§ Task description:
Look for the string "triangles" in the listing below, then copy every line that has it.

§ Provided information:
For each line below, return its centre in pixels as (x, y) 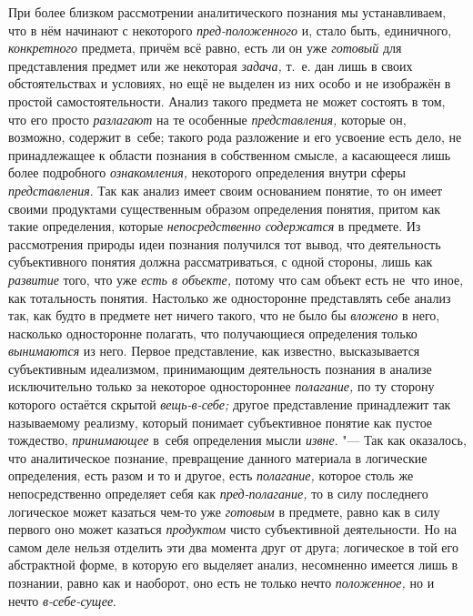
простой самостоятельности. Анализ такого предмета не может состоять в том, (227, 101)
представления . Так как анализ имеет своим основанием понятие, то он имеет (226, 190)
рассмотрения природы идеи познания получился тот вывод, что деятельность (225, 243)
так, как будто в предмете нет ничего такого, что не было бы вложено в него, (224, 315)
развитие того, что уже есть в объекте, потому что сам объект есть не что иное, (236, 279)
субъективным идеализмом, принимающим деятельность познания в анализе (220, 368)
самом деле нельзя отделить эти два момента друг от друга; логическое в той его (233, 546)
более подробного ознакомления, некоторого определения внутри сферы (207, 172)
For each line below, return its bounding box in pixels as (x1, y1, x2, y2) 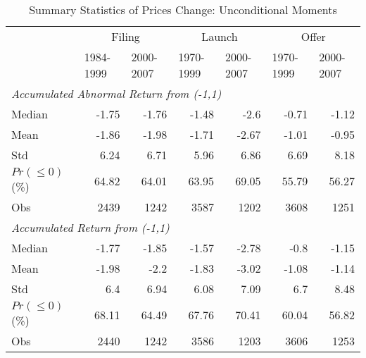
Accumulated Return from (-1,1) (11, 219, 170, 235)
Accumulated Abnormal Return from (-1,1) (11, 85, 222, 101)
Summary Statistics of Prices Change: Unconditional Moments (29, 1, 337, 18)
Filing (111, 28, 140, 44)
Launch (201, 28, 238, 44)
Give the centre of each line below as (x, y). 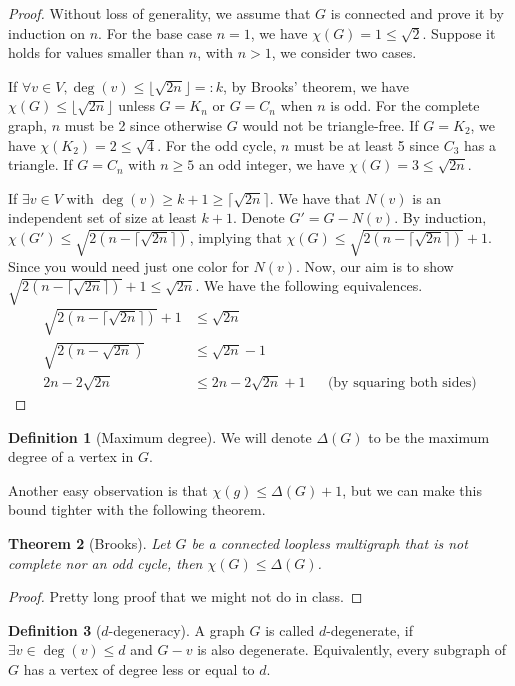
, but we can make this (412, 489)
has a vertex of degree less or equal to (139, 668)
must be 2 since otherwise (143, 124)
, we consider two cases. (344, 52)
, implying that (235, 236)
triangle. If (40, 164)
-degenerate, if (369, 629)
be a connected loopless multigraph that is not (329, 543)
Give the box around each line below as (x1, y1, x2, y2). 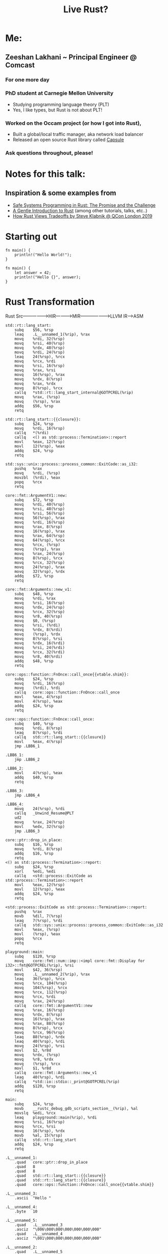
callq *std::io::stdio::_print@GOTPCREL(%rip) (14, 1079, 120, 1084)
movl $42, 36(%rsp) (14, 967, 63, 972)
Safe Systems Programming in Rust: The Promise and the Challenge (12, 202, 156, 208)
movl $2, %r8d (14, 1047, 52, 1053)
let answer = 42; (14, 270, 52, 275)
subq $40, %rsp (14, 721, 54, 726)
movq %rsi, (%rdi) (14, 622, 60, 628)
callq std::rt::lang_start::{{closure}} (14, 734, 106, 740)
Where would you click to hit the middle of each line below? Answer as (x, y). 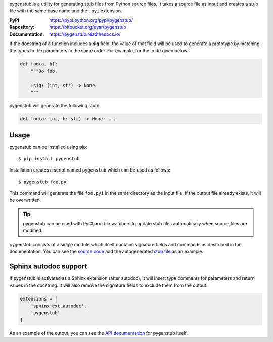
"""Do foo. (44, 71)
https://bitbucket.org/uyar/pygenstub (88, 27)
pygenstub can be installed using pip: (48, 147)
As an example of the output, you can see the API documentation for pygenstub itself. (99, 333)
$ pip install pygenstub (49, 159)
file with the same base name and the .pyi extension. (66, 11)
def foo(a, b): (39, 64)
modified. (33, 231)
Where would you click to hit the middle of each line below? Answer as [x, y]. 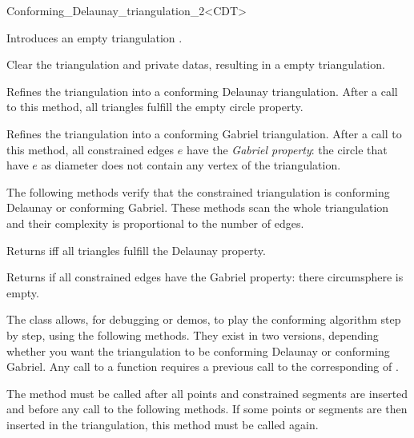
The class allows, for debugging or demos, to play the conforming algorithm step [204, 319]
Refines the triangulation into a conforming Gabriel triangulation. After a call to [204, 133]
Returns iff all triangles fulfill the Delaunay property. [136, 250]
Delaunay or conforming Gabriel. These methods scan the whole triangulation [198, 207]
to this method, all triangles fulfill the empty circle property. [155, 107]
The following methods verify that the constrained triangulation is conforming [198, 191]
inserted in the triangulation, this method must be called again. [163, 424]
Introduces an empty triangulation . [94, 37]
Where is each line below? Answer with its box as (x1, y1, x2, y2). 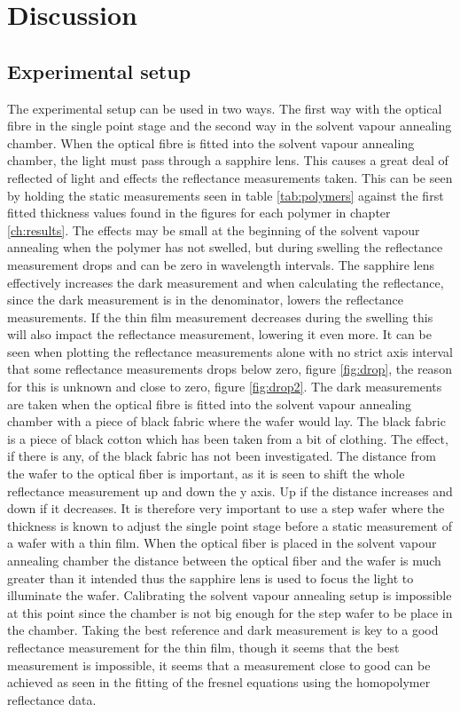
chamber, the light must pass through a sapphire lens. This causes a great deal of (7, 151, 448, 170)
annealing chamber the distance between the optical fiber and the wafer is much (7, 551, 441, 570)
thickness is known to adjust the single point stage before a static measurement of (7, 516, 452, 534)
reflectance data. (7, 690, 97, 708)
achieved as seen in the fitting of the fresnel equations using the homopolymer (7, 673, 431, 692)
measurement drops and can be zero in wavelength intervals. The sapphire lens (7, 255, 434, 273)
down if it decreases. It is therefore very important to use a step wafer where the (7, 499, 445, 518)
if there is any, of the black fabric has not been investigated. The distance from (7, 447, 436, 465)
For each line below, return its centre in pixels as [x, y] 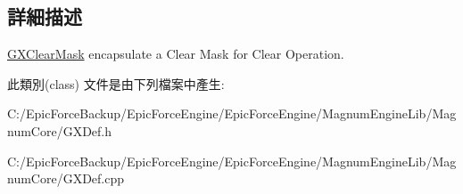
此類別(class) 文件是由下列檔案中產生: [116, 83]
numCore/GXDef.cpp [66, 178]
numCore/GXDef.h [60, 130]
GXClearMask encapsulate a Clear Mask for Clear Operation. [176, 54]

§ Answer to this exercise:
Returns iff all triangles fulfill the Delaunay property. [136, 250]
to this method, all triangles fulfill the empty circle property. [155, 107]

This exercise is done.